And as evidence, the handwriting comparisons, the court ruled, fell into the same category—suggestive but too contradictory to be of legal value. The problem with the modern analyses done by Dulckeit, Delamain, Becker, and others, the court wrote, was that the samples examined had been insufficient and of poor quality.
87
It was an opinion shared by Delamain, who had complained that all of the tests were too limited to allow for any absolute verdict. The experts were often forced to work from photocopies, and original documentation, which was necessary to accurately analyze pressure and stroke formation, was too often missing from the materials made available to graphologists.
88

By January 1970, when it finally reached the West German Federal Supreme Court, Anderson’s case had become the longest legal battle in German history. The Supreme Court took the case, now argued for the claimant by Dr. Baron Curt von Stackelberg, as a judicial review. The purpose was not to relitigate the accumulated evidence, but rather to determine whether the ruling by the Hanseatic Oberlandesgericht Court had been free of judicial error. The verdict finally came on February 17, 1970, the fiftieth anniversary of Anderson’s leap into the Landwehr Canal. The Hanseatic Oberlandesgericht Court, the Supreme Court found, had ruled appropriately on the question of rejecting its own experts. Such a matter, they wrote, “was a matter of responsibility entirely within the realm of the judges. When confronted with an opposite interpretation of such evidence, or should they be subject to any doubt, the judges were legally obligated to deny the case if conscientious examination of the assertion renders individual certainty of the truth impossible.”
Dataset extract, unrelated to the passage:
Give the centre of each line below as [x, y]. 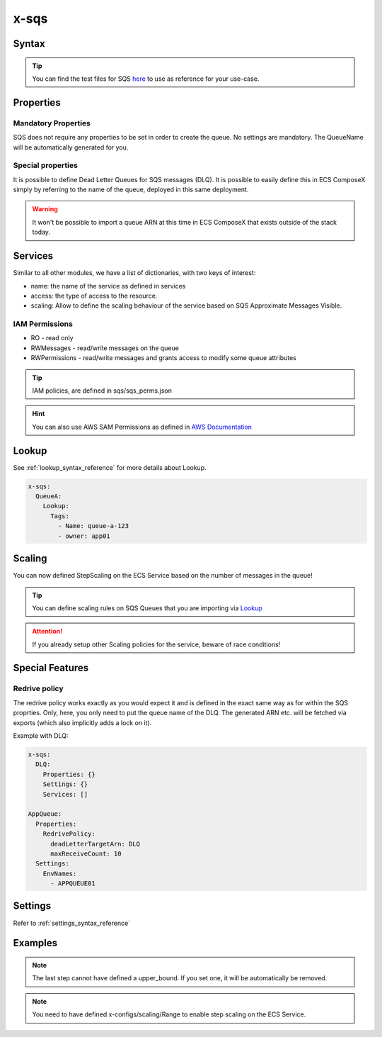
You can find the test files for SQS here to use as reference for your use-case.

The Supreme Court noted that Anderson “has had sufficient opportunity, independent of the burden of proof and unfettered by any procedural rulings of the civil law, to clarify her identity.” Rather than so doing, however, they ruled that “she has refused, in an astonishing manner, to contribute to the clarification of her identity.” Despite what they found to be “the plaintiff’s broad and entirely favorable access to the German legal system,” Anderson, for reasons the Supreme Court found “incomprehensible,” had “repeatedly evaded any attempts to discover her identity and refused explanations” that would clarify her origins. They specifically noted her “persistent refusals” to answer important questions that would resolve her case.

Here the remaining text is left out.